Excerpts from a dataset
************
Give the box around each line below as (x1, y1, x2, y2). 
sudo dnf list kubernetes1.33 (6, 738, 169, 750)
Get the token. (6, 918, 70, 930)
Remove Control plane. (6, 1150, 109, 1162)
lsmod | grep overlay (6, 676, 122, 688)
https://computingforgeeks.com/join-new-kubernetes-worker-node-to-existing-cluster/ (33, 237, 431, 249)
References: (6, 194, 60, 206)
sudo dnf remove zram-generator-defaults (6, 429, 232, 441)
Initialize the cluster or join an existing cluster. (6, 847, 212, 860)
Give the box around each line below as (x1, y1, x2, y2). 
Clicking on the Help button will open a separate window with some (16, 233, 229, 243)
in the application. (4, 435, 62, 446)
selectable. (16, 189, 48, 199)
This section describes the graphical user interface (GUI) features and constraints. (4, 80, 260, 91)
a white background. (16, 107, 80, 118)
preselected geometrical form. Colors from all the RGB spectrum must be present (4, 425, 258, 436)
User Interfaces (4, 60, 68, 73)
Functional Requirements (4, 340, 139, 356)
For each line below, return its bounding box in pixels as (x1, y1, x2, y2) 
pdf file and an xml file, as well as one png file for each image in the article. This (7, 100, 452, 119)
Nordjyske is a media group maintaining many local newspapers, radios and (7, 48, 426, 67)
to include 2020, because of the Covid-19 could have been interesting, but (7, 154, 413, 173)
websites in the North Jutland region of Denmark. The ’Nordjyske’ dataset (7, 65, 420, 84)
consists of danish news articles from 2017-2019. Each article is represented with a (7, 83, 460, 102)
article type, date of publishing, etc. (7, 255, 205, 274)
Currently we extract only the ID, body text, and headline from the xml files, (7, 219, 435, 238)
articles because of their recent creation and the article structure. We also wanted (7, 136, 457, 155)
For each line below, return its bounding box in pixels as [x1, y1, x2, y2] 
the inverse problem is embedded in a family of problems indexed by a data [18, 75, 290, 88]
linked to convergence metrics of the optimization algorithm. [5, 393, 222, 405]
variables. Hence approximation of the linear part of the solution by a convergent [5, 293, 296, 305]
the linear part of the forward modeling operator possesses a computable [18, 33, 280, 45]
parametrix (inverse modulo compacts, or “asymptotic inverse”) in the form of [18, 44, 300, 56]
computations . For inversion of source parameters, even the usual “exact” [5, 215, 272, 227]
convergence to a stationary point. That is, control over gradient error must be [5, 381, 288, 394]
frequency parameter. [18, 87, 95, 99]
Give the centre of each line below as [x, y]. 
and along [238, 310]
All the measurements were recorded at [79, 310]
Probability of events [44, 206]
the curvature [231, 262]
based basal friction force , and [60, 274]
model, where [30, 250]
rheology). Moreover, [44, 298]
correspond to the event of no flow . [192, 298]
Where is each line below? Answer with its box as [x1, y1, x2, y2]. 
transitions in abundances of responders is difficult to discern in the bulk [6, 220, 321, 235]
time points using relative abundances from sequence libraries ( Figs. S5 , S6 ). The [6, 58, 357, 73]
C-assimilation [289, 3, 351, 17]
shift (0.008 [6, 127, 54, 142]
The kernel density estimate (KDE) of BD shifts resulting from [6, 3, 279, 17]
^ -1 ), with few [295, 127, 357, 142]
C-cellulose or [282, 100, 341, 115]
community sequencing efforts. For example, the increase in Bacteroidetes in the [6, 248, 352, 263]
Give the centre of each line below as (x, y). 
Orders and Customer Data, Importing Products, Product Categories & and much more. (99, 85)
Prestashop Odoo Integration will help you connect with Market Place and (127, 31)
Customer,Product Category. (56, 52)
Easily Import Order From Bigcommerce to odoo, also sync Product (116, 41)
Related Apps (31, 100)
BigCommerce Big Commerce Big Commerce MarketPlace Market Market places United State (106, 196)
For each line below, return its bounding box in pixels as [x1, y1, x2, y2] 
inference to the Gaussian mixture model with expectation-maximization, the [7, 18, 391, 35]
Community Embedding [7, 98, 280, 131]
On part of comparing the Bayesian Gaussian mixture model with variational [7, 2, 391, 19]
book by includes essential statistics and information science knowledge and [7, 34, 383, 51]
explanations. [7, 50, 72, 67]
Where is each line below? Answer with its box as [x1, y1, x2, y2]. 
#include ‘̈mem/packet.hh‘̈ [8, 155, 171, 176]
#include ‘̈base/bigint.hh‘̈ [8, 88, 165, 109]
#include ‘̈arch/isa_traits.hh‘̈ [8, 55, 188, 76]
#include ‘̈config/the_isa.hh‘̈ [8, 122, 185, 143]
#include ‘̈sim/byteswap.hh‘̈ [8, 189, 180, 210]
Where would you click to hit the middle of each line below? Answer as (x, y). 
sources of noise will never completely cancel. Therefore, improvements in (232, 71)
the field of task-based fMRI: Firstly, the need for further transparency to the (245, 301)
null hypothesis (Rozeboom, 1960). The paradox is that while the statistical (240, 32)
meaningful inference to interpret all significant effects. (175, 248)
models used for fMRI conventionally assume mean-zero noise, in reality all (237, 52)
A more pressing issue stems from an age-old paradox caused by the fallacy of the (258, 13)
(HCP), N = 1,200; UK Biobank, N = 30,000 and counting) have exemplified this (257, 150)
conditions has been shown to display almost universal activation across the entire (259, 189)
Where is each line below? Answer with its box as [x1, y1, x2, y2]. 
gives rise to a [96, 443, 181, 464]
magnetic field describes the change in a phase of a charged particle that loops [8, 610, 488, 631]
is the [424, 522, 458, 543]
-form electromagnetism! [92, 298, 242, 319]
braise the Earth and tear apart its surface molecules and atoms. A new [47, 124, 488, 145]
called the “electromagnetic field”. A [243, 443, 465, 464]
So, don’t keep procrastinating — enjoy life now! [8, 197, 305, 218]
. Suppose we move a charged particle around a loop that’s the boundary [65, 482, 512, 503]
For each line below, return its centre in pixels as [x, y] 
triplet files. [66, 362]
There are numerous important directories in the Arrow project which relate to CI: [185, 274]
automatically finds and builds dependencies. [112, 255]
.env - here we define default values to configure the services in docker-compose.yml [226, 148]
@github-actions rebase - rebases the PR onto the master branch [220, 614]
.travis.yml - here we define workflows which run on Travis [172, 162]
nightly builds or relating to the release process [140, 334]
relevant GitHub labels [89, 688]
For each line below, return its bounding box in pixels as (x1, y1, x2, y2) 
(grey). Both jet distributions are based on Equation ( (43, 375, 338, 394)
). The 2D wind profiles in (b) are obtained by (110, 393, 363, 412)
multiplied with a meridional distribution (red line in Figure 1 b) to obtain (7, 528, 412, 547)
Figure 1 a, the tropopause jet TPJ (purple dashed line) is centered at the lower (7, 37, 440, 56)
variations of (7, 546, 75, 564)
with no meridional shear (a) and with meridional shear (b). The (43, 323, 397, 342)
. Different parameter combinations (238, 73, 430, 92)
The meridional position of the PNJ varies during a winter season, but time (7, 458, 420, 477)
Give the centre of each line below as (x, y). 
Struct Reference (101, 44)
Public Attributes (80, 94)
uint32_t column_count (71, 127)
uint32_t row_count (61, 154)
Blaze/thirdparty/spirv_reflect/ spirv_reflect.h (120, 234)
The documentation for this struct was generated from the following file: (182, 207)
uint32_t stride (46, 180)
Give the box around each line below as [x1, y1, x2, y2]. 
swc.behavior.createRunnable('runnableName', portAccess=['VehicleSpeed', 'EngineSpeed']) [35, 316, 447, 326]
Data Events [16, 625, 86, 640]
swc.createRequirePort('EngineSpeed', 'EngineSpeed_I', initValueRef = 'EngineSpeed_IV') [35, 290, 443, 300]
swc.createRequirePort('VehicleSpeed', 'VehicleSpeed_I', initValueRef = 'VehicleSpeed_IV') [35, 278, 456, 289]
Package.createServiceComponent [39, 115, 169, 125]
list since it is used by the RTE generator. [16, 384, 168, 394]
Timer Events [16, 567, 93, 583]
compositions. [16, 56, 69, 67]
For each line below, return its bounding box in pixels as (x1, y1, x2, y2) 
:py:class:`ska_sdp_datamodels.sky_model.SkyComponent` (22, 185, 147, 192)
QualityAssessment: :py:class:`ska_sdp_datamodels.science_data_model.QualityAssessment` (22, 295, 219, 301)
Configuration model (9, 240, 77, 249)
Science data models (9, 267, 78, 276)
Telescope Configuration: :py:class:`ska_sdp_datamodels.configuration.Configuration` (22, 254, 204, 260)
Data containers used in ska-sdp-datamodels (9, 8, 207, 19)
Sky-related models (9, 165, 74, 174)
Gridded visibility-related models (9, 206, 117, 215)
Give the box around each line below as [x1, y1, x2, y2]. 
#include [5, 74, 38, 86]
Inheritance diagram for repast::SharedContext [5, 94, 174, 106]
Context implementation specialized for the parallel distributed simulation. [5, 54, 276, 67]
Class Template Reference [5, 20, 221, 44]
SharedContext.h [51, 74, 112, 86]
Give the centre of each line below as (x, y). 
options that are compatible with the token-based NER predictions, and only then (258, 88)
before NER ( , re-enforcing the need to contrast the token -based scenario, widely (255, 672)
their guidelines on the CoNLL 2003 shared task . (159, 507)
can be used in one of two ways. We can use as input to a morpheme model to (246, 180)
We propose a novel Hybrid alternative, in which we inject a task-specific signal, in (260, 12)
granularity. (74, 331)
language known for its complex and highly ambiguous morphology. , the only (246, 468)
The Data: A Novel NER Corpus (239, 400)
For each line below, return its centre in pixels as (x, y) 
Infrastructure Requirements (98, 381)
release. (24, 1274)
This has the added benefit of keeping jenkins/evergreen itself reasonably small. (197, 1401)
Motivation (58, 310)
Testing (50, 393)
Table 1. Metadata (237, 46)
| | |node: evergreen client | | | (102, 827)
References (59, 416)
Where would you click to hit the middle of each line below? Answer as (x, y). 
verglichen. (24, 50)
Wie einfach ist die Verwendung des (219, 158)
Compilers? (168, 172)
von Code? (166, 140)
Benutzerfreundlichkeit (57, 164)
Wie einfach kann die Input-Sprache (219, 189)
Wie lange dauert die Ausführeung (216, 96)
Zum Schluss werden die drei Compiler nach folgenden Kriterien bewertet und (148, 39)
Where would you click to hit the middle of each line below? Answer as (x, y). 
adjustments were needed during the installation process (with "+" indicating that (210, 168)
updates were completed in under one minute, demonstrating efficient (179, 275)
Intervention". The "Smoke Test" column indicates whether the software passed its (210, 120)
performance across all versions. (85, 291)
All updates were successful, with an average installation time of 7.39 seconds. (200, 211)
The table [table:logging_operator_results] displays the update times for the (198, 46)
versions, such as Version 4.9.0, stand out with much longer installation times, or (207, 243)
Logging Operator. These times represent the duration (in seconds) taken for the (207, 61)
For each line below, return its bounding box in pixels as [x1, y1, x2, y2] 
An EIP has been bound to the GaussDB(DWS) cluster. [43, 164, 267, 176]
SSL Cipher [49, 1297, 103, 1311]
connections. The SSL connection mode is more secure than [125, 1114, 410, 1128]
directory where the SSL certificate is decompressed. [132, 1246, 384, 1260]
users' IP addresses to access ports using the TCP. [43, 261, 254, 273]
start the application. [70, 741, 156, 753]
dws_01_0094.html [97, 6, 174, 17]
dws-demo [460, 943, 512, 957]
************
| Task brief |
Each line in the entries above, starting at the line with "meaningful inference to" and ending at the line with "magnetic field describes", is to be printed exactly, and only those lines.

| Exercise response |
meaningful inference to interpret all significant effects. (175, 248)
models used for fMRI conventionally assume mean-zero noise, in reality all (237, 52)
A more pressing issue stems from an age-old paradox caused by the fallacy of the (258, 13)
(HCP), N = 1,200; UK Biobank, N = 30,000 and counting) have exemplified this (257, 150)
conditions has been shown to display almost universal activation across the entire (259, 189)
Where is each line below? Answer with its box as [x1, y1, x2, y2]. 
gives rise to a [96, 443, 181, 464]
magnetic field describes the change in a phase of a charged particle that loops [8, 610, 488, 631]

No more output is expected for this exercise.